## INSTRUCTIONS FOR THE TASK
Please output exactly the run of lines that starts at the line with "area levels. All" and ends at the last line of the records below.

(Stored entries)
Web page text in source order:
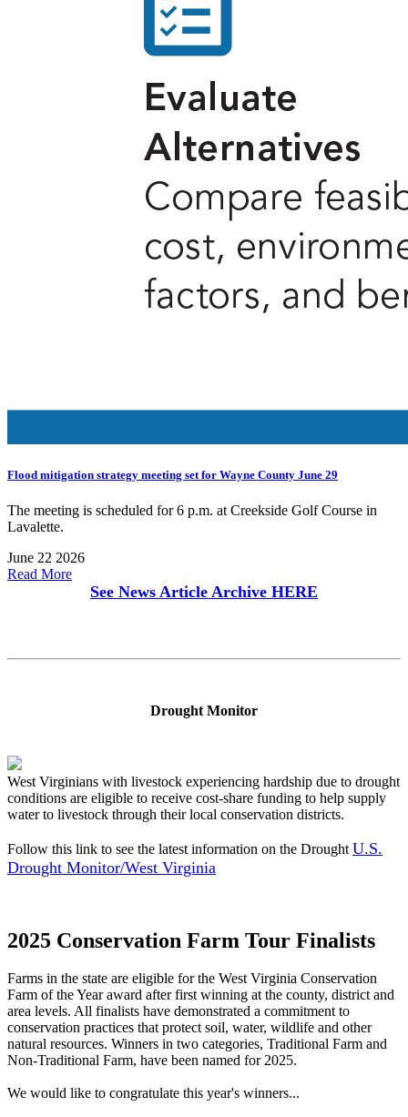
Flood mitigation strategy meeting set for Wayne County June 29
The meeting is scheduled for 6 p.m. at Creekside Golf Course in
Lavalette.
June 22 2026
Read More
See News Article Archive HERE
Drought Monitor
West Virginians with livestock experiencing hardship due to drought
conditions are eligible to receive cost-share funding to help supply
water to livestock through their local conservation districts.
Follow this link to see the latest information on the Drought U.S.
Drought Monitor/West Virginia
2025 Conservation Farm Tour Finalists
Farms in the state are eligible for the West Virginia Conservation
Farm of the Year award after first winning at the county, district and
area levels. All finalists have demonstrated a commitment to
conservation practices that protect soil, water, wildlife and other
natural resources. Winners in two categories, Traditional Farm and
Non-Traditional Farm, have been named for 2025.
We would like to congratulate this year's winners...

## SOLUTION TO THE EXERCISE
area levels. All finalists have demonstrated a commitment to
conservation practices that protect soil, water, wildlife and other
natural resources. Winners in two categories, Traditional Farm and
Non-Traditional Farm, have been named for 2025.
We would like to congratulate this year's winners...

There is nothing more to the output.